De outra parte, o emigrante italiano era mercadoria barata, solicitada a mover-se com baixos preços do bilhete de viagem. A estatística sanitária oficial da emigração italiana começou a ser publicada apenas em 1903. Alguns estudos contemporâneos, no entanto, fornecem dados sobre as condições sanitárias das viagens transoceânicas. 

Apesar algumas incoerências, são considerados como as únicas fontes relativamente confiáveis para o período após a aprovação da lei de 1888. Pesquisadores atuais apresentaram alguns números sobre a mortalidade e morbidade nos navios de emigrantes. 

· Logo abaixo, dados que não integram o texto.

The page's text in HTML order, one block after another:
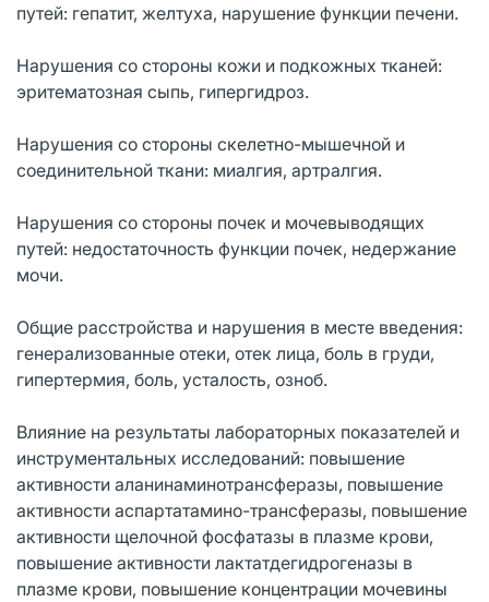
путей: гепатит, желтуха, нарушение функции печени.
Нарушения со стороны кожи и подкожных тканей:
эритематозная сыпь, гипергидроз.
Нарушения со стороны скелетно-мышечной и
соединительной ткани: миалгия, артралгия.
Нарушения со стороны почек и мочевыводящих
путей: недостаточность функции почек, недержание
мочи.
Общие расстройства и нарушения в месте введения:
генерализованные отеки, отек лица, боль в груди,
гипертермия, боль, усталость, озноб.
Влияние на результаты лабораторных показателей и
инструментальных исследований: повышение
активности аланинаминотрансферазы, повышение
активности аспартатамино-трансферазы, повышение
активности щелочной фосфатазы в плазме крови,
повышение активности лактатдегидрогеназы в
плазме крови, повышение концентрации мочевины
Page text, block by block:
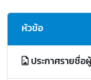
หัวข้อ
ประกาศรายชื่
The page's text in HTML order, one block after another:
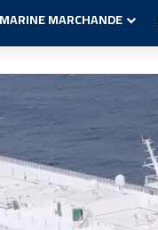
MARINE MARCHANDE
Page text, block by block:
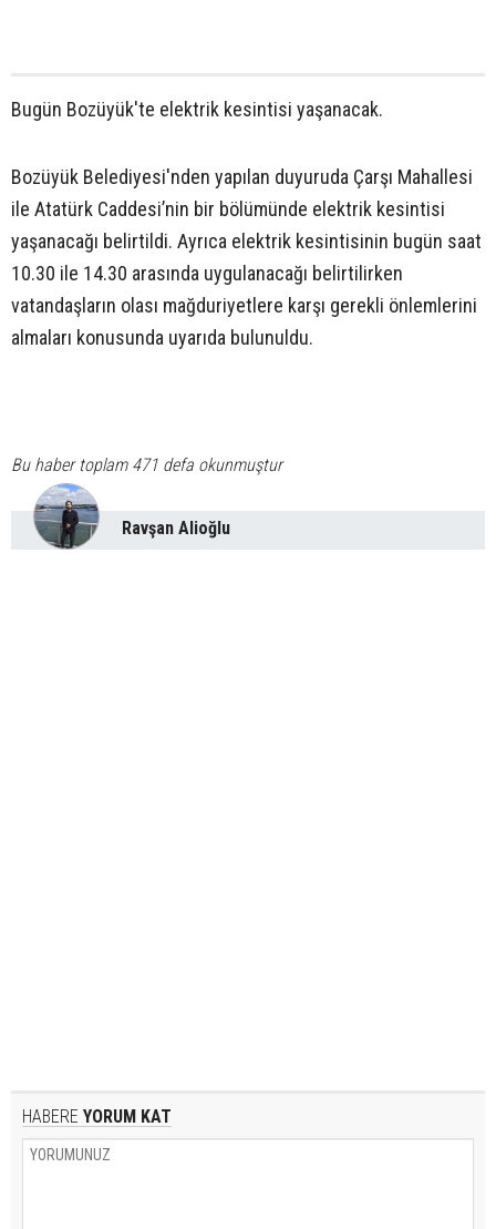
Bugün Bozüyük'te elektrik kesintisi yaşanacak.
Bozüyük Belediyesi'nden yapılan duyuruda Çarşı Mahallesi
ile Atatürk Caddesi’nin bir bölümünde elektrik kesintisi
yaşanacağı belirtildi. Ayrıca elektrik kesintisinin bugün saat
10.30 ile 14.30 arasında uygulanacağı belirtilirken
vatandaşların olası mağduriyetlere karşı gerekli önlemlerini
almaları konusunda uyarıda bulunuldu.
Bu haber toplam 471 defa okunmuştur
Ravşan Alioğlu
HABERE YORUM KAT
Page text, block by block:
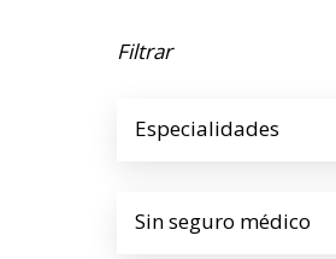
Filtrar
Especialidades
Sin seguro médico
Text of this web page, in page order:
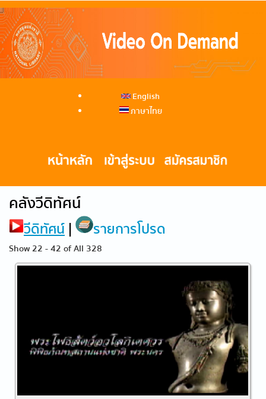
English
ภาษาไทย
คลังวีดิทัศน์
วีดิทัศน์ | รายการโปรด
Show 22 - 42 of All 328
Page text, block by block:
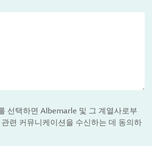
선택하면 Albemarle 및 그 계열사로부
련 커뮤니케이션을 수신하는 데 동의하
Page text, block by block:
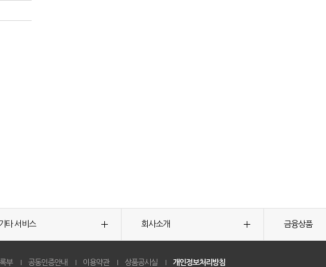
타 서비스 회사소개 금융상품
부 공동인증안내 이용약관 상품공시실 개인정보처리방침
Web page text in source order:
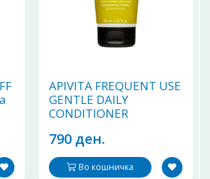
APIVITA FREQUENT USE
GENTLE DAILY
CONDITIONER
мед и камилица
150ml
790 ден.
Во кошничка
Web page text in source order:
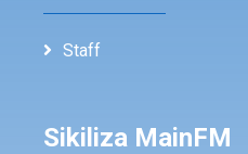
Staff
Sikiliza MainFM
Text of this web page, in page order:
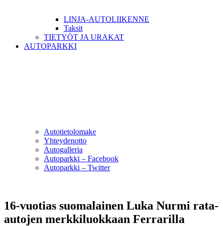
LINJA-AUTOLIIKENNE
Taksit
TIETYÖT JA URAKAT
AUTOPARKKI
Autotietolomake
Yhteydenotto
Autogalleria
Autoparkki – Facebook
Autoparkki – Twitter
16-vuotias suomalainen Luka Nurmi rata-
autojen merkkiluokkaan Ferrarilla
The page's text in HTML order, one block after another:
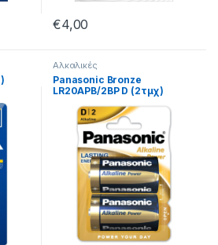
€4,00
Αλκαλικές
Panasonic Bronze
LR20APB/2BP D (2τμχ)
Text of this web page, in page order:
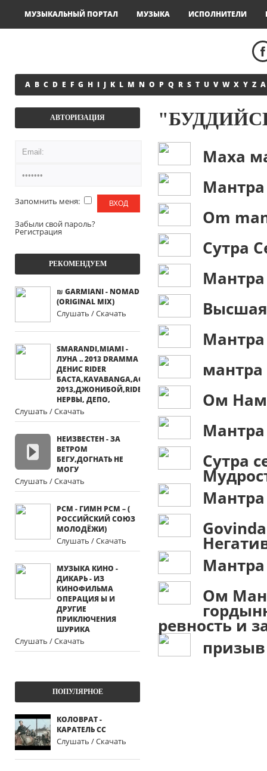
МУЗЫКАЛЬНЫЙ ПОРТАЛ МУЗЫКА ИСПОЛНИТЕЛИ
A B C D E F G H I J K L M N O P Q R S T U V W X Y Z А
АВТОРИЗАЦИЯ
Запомнить меня:
Забыли свой пароль?
Регистрация
РЕКОМЕНДУЕМ
₪ GARMIANI - NOMAD
(ORIGINAL MIX)
Слушать / Скачать
SMARANDI,MIAMI -
ЛУНА .. 2013 DRAMMA
ДЕНИС RIDER
БАСТА,KAVABANGA,АССАИ
2013,ДЖОНИБОЙ,RIDER,БУМБОКС,
НЕРВЫ, ДЕПО,
Слушать / Скачать
НЕИЗВЕСТЕН - ЗА
ВЕТРОМ
БЕГУ,ДОГНАТЬ НЕ
МОГУ
Слушать / Скачать
РСМ - ГИМН РСМ – (
РОССИЙСКИЙ СОЮЗ
МОЛОДЁЖИ)
Слушать / Скачать
МУЗЫКА КИНО -
ДИКАРЬ - ИЗ
КИНОФИЛЬМА
ОПЕРАЦИЯ Ы И
ДРУГИЕ
ПРИКЛЮЧЕНИЯ
ШУРИКА
Слушать / Скачать
ПОПУЛЯРНОЕ
КОЛОВРАТ -
КАРАТЕЛЬ СС
Слушать / Скачать
Маха
Om
Сутра
Ом
Сутра
Ом
ревность и
призыв
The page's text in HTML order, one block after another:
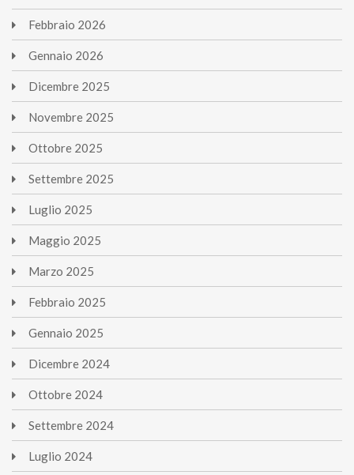
Febbraio 2026
Gennaio 2026
Dicembre 2025
Novembre 2025
Ottobre 2025
Settembre 2025
Luglio 2025
Maggio 2025
Marzo 2025
Febbraio 2025
Gennaio 2025
Dicembre 2024
Ottobre 2024
Settembre 2024
Luglio 2024
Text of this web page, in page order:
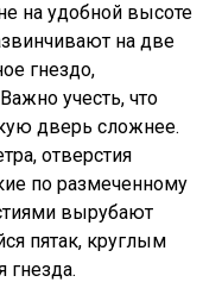
на удобной высоте
на две
гнездо,
учесть, что
дверь сложнее.
отверстия
по размеченному
вырубают
пятак, круглым
гнезда.
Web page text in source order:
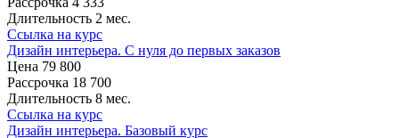
Длительность 2 мес.
Ссылка на курс
Дизайн интерьера. С нуля до первых заказов
Цена 79 800
Рассрочка 18 700
Длительность 8 мес.
Ссылка на курс
Дизайн интерьера. Базовый курс
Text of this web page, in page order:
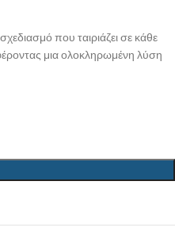
που ταιριάζει σε κάθε
μια ολοκληρωμένη λύση
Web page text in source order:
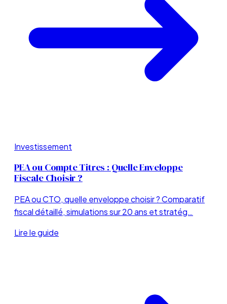
Investissement
PEA ou Compte Titres : Quelle Enveloppe
Fiscale Choisir ?
PEA ou CTO, quelle enveloppe choisir ? Comparatif
fiscal détaillé, simulations sur 20 ans et stratég…
Lire le guide
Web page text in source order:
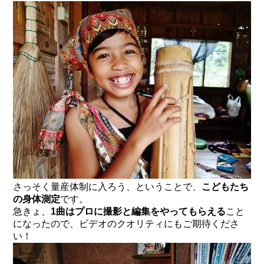
さっそく量産体制に入ろう、ということで、 こどもたち
の身体測定です。
急きょ、 1曲はプロに撮影と編集をやってもらえること
になったので、ビデオのクオリティにもご期待くださ
い！
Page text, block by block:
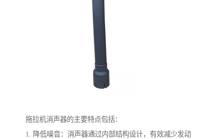
拖拉机消声器的主要特点包括：
1. 降低噪音：消声器通过内部结构设计，有效减少发动
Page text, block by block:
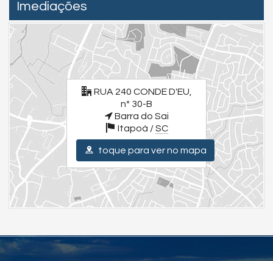
Localização: Está a aproximadamente 255 metros da praia
Facebook - Juliano Oliva Imóveis (Facebook/JulianoOlivaImóveis)
YouTube Juliano Oliva Imóveis - (Youtube/ThauaniZanetti)
Entre em contato com um de nossos corretores e agende sua visita.
Valores e condições podem ser alterados sem aviso prévio.
Endereço:
RUA 240 CONDE D'EU, nº 30-B
Barra do Sai
Itapoá /SC
ver mapa abaixo
Imediações
RUA 240 CONDE D'EU,
nº 30-B
Barra do Sai
Itapoá /SC
toque para ver no mapa
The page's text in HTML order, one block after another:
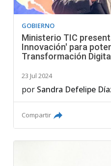
GOBIERNO
Ministerio TIC
Innovación' para
Transformación
23 Jul 2024
por Sandra Defelipe
Compartir
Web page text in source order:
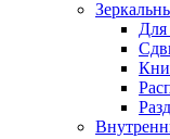
Для
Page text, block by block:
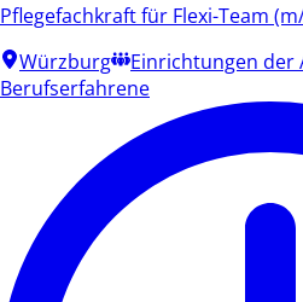
Pflegefachkraft für Flexi-Team
Würzburg
Einrichtungen der
Berufserfahrene

Dos 480 casos examinados por Druetti, 133 apresentaram mortes e destes, 90 diziam respeito a crianças com idade inferior a 5 anos. As altas taxas de mortalidade eram causadas por doenças infecciosas, intestinais ou do aparelho respiratório. Quanto aos adultos, a principal causa de morte era a tuberculose pulmonar.

No século XX, quando a lei de 1901 instituiu as diretrizes básicas da tutela sobre a saúde do emigrante antes do embarque e durante a viagem, estabelecendo responsabilidades e controles, começaram a ser produzidos documentos importantes. Com base nesse documentos desnuda os problemas higiênico-sanitários da travessia do Atlântico e seus desdobramentos em mortes ou doenças. 

As taxas anuais de mortalidade para o período 1903-1915 foram quantificadas de acordo com o destino no Novo Mundo e se a viagem era de ida ou volta. Essas taxas nunca ultrapassaram o índice de uma morte a cada mil embarcados, sendo que os números concernentes à América do Sul sempre foram superiores aos da América do Norte, com exceção dos anos de 1914-1915.

No movimento de retorno, as taxas aproximavam-se – ultrapassando, em alguns anos (1903, 1904 e 1907) – do índice citado acima, e os valores para a América do Norte superaram os do Sul em 1909, 1910 e 1915. A taxa de mortalidade superior na emigração para a América do Sul pode ser explicada pela prevalência de grupos familiares, ou seja, pela maior presença de crianças nos navios. Vítimas potenciais de doenças infecto-contagiosas, não por acaso elas lideravam as estatísticas dos óbitos.




As doenças mais freqüentes nos vapores que se dirigiam às Américas eram malária, sarampo e doenças bronco-pulmonares. Em relação à viagem de retorno, havia certa diferença entre o Norte e o Sul do continente americano. Entre os italianos que voltavam da América do Norte, a principal doença que os acometia era a tuberculose pulmonar, seguida pela alienação mental e o sarampo. Para aqueles que vinham da América do Sul, prevaleciam o tracoma, a tuberculose pulmonar e o sarampo.

As péssimas condições e a lotação dos vapores que transportavam emigrantes, muitas vezes navios de carga adaptados para essa função, ofereciam a combinação ideal para a disseminação de doenças. 

Outro fator importante era o mal estado de saúde daqueles que deixavam a Itália. Mas o que chama atenção é a superioridade das taxas de mortalidade e morbidade da viagem de retorno, revelando também a situação precária desses emigrantes em terras americanas e, até talvez, uma política intencional por parte desses governos para se livrarem dos considerados não aptos.